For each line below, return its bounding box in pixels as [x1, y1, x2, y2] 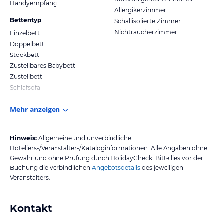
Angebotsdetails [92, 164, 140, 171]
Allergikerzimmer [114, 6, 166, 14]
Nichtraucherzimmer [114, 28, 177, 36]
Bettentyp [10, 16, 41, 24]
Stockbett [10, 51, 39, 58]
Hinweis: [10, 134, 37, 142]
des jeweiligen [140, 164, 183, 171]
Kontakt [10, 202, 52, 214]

--

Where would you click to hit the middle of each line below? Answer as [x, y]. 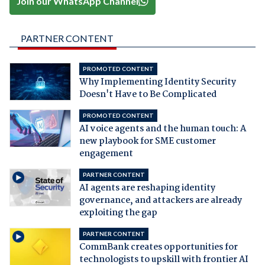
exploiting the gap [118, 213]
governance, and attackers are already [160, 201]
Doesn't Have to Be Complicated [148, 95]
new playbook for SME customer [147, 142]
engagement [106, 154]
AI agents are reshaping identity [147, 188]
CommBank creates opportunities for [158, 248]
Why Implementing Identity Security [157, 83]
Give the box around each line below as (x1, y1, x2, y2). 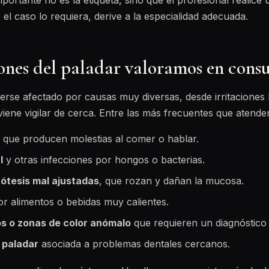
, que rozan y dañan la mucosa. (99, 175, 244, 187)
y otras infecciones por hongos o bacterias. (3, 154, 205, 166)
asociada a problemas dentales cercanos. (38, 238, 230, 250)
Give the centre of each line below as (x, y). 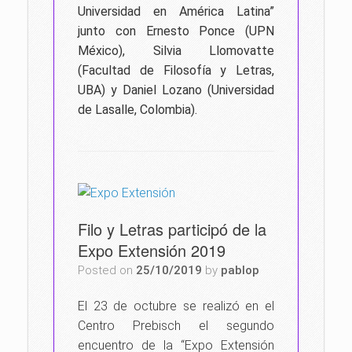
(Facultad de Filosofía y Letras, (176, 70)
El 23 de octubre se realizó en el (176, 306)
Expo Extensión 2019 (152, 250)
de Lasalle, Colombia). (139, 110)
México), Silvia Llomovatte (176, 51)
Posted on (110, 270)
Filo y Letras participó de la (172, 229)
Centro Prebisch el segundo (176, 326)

_Required action_:
From the listing above, the lines starting with the one that has "Bettentyp [10, 16, 41, 24]" and running through the one that has "Kontakt [10, 202, 52, 214]" should be copied exactly, ends included.

_Exercise result_:
Bettentyp [10, 16, 41, 24]
Stockbett [10, 51, 39, 58]
Hinweis: [10, 134, 37, 142]
des jeweiligen [140, 164, 183, 171]
Kontakt [10, 202, 52, 214]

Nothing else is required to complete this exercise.